TASK DESCRIPTION: Without the images, print all the entries below exactly as given.

(Items listed in a dataset)
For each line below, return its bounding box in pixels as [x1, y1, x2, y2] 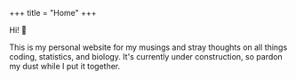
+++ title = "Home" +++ [9, 8, 97, 18]
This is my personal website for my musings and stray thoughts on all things [9, 42, 288, 52]
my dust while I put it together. [9, 61, 121, 71]
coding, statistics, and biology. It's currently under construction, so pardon [9, 52, 283, 61]
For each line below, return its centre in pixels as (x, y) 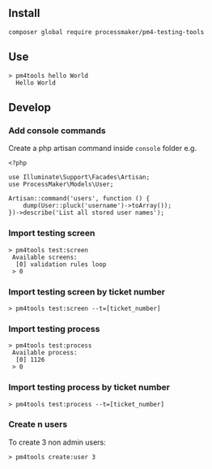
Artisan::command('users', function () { (79, 199)
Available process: (45, 353)
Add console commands (57, 131)
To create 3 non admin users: (57, 442)
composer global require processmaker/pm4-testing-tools (106, 32)
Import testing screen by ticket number (87, 291)
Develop (30, 108)
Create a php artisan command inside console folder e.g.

SOLUTION TO THE EXERCISE:
For each line below, return its bounding box in pixels as [x1, y1, x2, y2] 
+++ title = "Home" +++ [9, 8, 97, 18]
This is my personal website for my musings and stray thoughts on all things [9, 42, 288, 52]
my dust while I put it together. [9, 61, 121, 71]
coding, statistics, and biology. It's currently under construction, so pardon [9, 52, 283, 61]
For each line below, return its centre in pixels as (x, y) 
Artisan::command('users', function () { (79, 199)
Available process: (45, 353)
Add console commands (57, 131)
To create 3 non admin users: (57, 442)
composer global require processmaker/pm4-testing-tools (106, 32)
Import testing screen by ticket number (87, 291)
Develop (30, 108)
Create a php artisan command inside console folder e.g.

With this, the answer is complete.